2008-06-04 Thread Richard Elling
Bob Friesenhahn wrote:
> On Tue, 3 Jun 2008, Dave Miner wrote:
>   
>> Putting into the zpool command would feel odd to me, but I agree that
>> there may be a useful utility here.
>> 
>
> There is value to putting this functionality in zpool for the same 
> reason that it was useful to put 'iostat' and other "duplicate" 
> functionality in zpool.  For example, zpool can skip disks which are 
> already currently in use, or it can recommend whole disks (rather than 
> partitions) if none of the logical disk partitions are currently in 
> use.
>   

Nit: zpool iostat provides a different point of view on I/O than
iostat.  iostat cannot do what zpool iostat does, so it is not really
a case of duplicate functionality.  VxVM has a similar tool, vxstat.

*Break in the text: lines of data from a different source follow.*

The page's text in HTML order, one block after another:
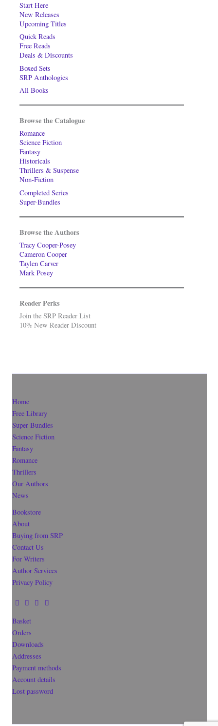
Start Here
New Releases
Upcoming Titles
Quick Reads
Free Reads
Deals & Discounts
Boxed Sets
SRP Anthologies
All Books
Browse the Catalogue
Romance
Science Fiction
Fantasy
Historicals
Thrillers & Suspense
Non-Fiction
Completed Series
Super-Bundles
Browse the Authors
Tracy Cooper-Posey
Cameron Cooper
Taylen Carver
Mark Posey
Reader Perks
Join the SRP Reader List
10% New Reader Discount
Home
Free Library
Super-Bundles
Science Fiction
Fantasy
Romance
Thrillers
Our Authors
News
Bookstore
About
Buying from SRP
Contact Us
For Writers
Author Services
Privacy Policy
Basket
Orders
Downloads
Addresses
Payment methods
Account details
Lost password
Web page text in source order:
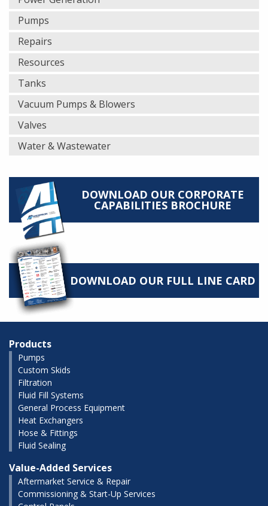
Pumps
Repairs
Resources
Tanks
Vacuum Pumps & Blowers
Valves
Water & Wastewater
DOWNLOAD OUR CORPORATE
CAPABILITIES BROCHURE
DOWNLOAD OUR FULL LINE CARD
Products
Pumps
Custom Skids
Filtration
Fluid Fill Systems
General Process Equipment
Heat Exchangers
Hose & Fittings
Fluid Sealing
Value-Added Services
Aftermarket Service & Repair
Commissioning & Start-Up Services
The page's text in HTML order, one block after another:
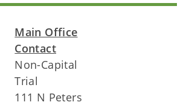
Main Office
Contact
Non-Capital
Trial
111 N Peters
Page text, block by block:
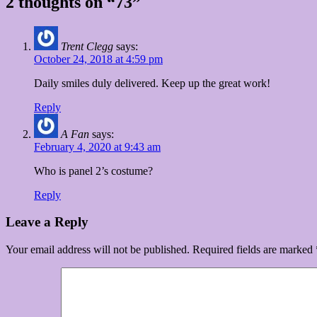
Trent Clegg says:
October 24, 2018 at 4:59 pm
Daily smiles duly delivered. Keep up the great work!
Reply
A Fan says:
February 4, 2020 at 9:43 am
Who is panel 2’s costume?
Reply
Leave a Reply
Your email address will not be published. Required fields are marked
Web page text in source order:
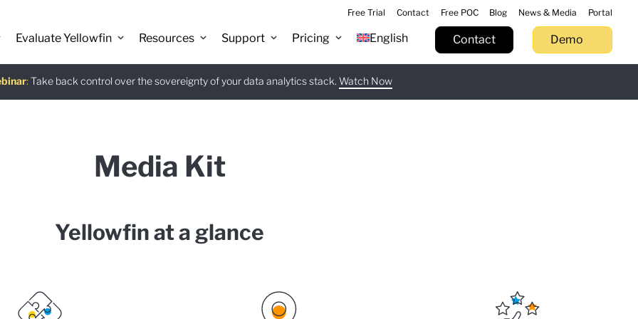
Evaluate Yellowfin Resources Support Pricing English Contact Demo
Free Trial Contact Free POC Blog News & Media Portal
: Take back control over the sovereignty of your data analytics stack. Watch Now
Learn more
guide : Download now
: Try now
Media Kit
Yellowfin at a glance
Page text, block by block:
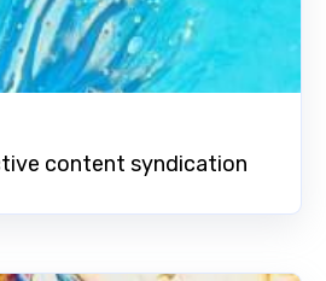
content syndication
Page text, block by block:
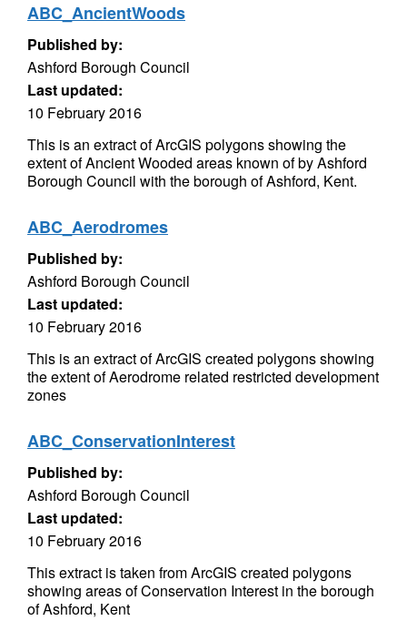
ABC_AncientWoods
Published by:
Ashford Borough Council
Last updated:
10 February 2016
This is an extract of ArcGIS polygons showing the
extent of Ancient Wooded areas known of by Ashford
Borough Council with the borough of Ashford, Kent.
ABC_Aerodromes
Published by:
Ashford Borough Council
Last updated:
10 February 2016
This is an extract of ArcGIS created polygons showing
the extent of Aerodrome related restricted development
zones
ABC_ConservationInterest
Published by:
Ashford Borough Council
Last updated:
10 February 2016
This extract is taken from ArcGIS created polygons
showing areas of Conservation Interest in the borough
of Ashford, Kent

Today, zpool uses libdiskmgt to determine if the devices are in use
or have existing file systems.  If found, it will fail, unless the -f 
(force)
flag is used.

I have done some work on making intelligent decisions about
using devices.  It is a non-trivial task for the general case. 
Consider that a X4500 has 281,474,976,710,655 possible
permutations for RAID-0 using only a single slice per disk,
it quickly becomes an exercise of compromise.  At present,
I'm adding this to RAIDoptmizer, but there I have the knowledge
of the physical layout of the system(s), which is difficult to
ascertain (guess) for the generic hardware case.  It may be
that in the long term we could add some sort of smarts to
zpool, but I'm not (currently) optimistic.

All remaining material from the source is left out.